I've written a script in scrapy in combination with selenium to make proxied requests using newly generated proxies by get_proxies()
method. I used requests module to fetch the proxies in order to reuse them in the script. What I'm trying to do is parse all the post links from it's landing page and then fetch the name of each title from it's target page.
My following script works inconsistently because when get_random_proxy
function produces a usable proxy then I get my script working otherwise it fails miserably.

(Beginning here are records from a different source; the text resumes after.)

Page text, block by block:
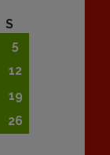
S
5
12
19
26
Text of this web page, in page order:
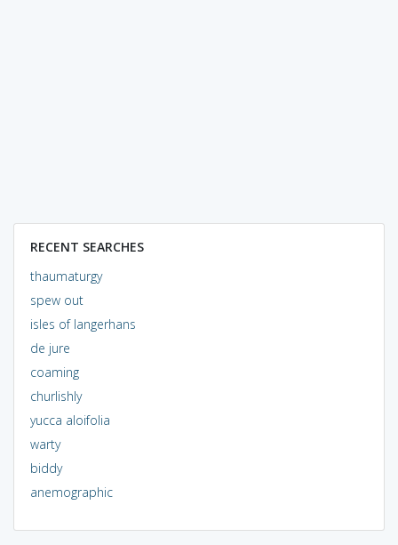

How can I make my script keep trying with different proxies until it runs successfully?
I've written so far:
import scrapy
import random
import requests
from itertools import cycle
from bs4 import BeautifulSoup
from selenium import webdriver
from scrapy.crawler import CrawlerProcess
from selenium.webdriver.common.by import By
from selenium.webdriver.support.ui import WebDriverWait
from selenium.common.exceptions import TimeoutException
from selenium.webdriver.support import expected_conditions as EC
def get_proxies():
response = requests.get("https://www.sslproxies.org/")

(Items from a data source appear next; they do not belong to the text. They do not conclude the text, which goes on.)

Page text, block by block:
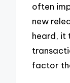
often
new
heard, it
factor
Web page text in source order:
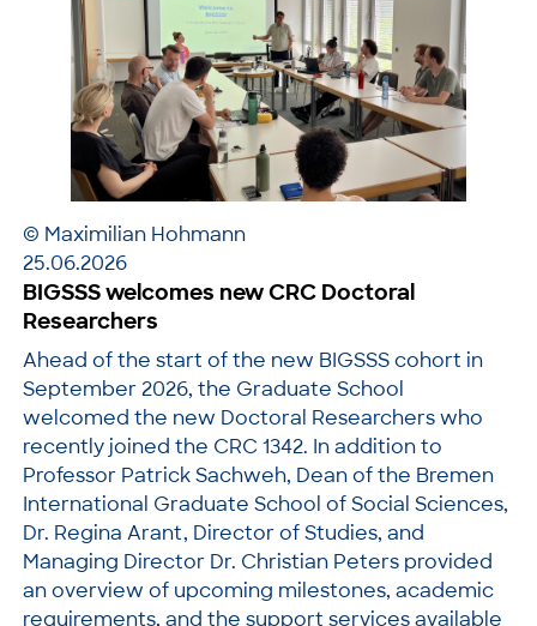
© Maximilian Hohmann
25.06.2026
BIGSSS welcomes new CRC Doctoral
Researchers
Ahead of the start of the new BIGSSS cohort in
September 2026, the Graduate School
welcomed the new Doctoral Researchers who
recently joined the CRC 1342. In addition to
Professor Patrick Sachweh, Dean of the Bremen
International Graduate School of Social Sciences,
Dr. Regina Arant, Director of Studies, and
Managing Director Dr. Christian Peters provided
an overview of upcoming milestones, academic
requirements, and the support services available

soup = BeautifulSoup(response.text,"lxml")
proxies = [':'.join([item.select_one("td").text,item.select_one("td:nth-of-type(2)").text]) for item in soup.select("table.table tr") if "yes" in item.text]
return proxies
def get_random_proxy(proxy_vault):
random.shuffle(proxy_vault)
proxy_url = next(cycle(proxy_vault))
return proxy_url
def start_script():
proxy = get_proxies()
chrome_options = webdriver.ChromeOptions()
chrome_options.add_argument(f'--proxy-server={get_random_proxy(proxy)}')

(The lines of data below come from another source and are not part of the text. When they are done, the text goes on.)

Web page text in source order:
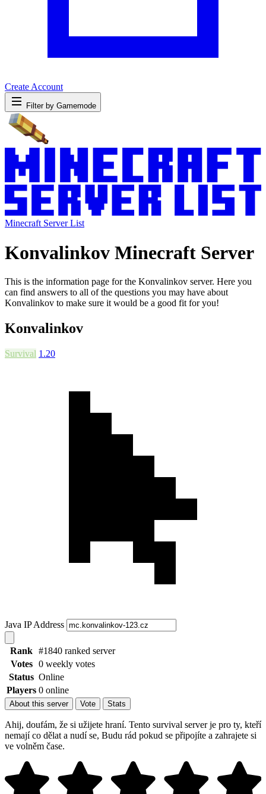
Create Account
Filter by Gamemode
Minecraft Server List
Konvalinkov Minecraft Server
This is the information page for the Konvalinkov server. Here you
can find answers to all of the questions you may have about
Konvalinkov to make sure it would be a good fit for you!
Konvalinkov
Survival 1.20
Java IP Address
Rank #1840 ranked server
Votes
0 weekly votes
Status Online
Players 0 online
About this server Vote Stats
Ahij, doufám, že si užijete hraní. Tento survival server je pro ty, kteří
nemají co dělat a nudí se, Budu rád pokud se připojíte a zahrajete si
ve volněm čase.
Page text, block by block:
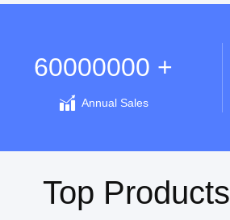
60000000 +
Annual Sales
Top Products
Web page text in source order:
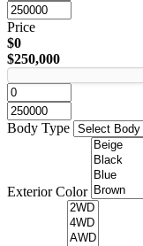
Price
$0
$250,000
Body Type
Exterior Color
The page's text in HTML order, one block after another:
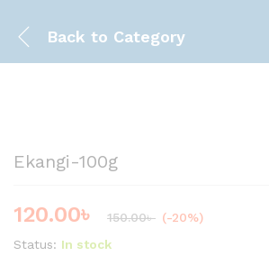
Back to Category
Ekangi-100g
120.00৳ 150.00৳ (-20%)
Status: In stock
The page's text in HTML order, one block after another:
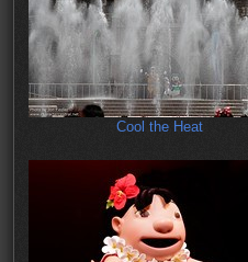
Cool the Heat
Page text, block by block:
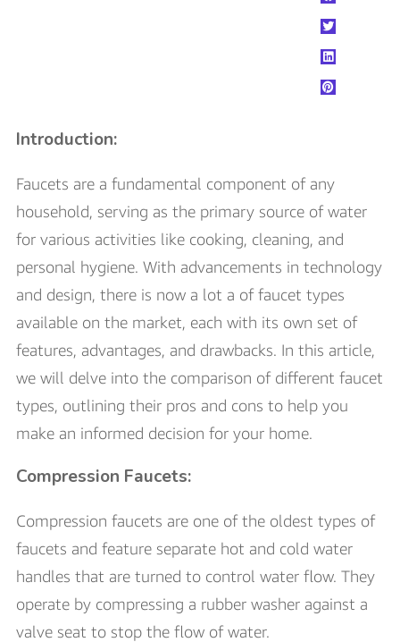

driver = webdriver.Chrome(options=chrome_options)
return driver
class StackBotSpider(scrapy.Spider):
name = "stackoverflow"
start_urls = [
'https://stackoverflow.com/questions/tagged/web-scraping'
]
def __init__(self):
self.driver = start_script()
self.wait = WebDriverWait(self.driver, 10)
def parse(self,response):
self.driver.get(response.url)
for elem in self.wait.until(EC.presence_of_all_elements_located((By.CSS_SELECTOR, ".summary .question-hyperlink"))):
yield scrapy.Request(elem.get_attribute("href"),callback=self.parse_details)
def parse_details(self,response):
self.driver.get(response.url)
for elem in self.wait.until(EC.presence_of_all_elements_located((By.CSS_SELECTOR, "h1[itemprop='name'] > a"))):
yield {"post_title":elem.text}
c = CrawlerProcess({
'USER_AGENT': 'Mozilla/5.0',
})
c.crawl(StackBotSpider)
c.start()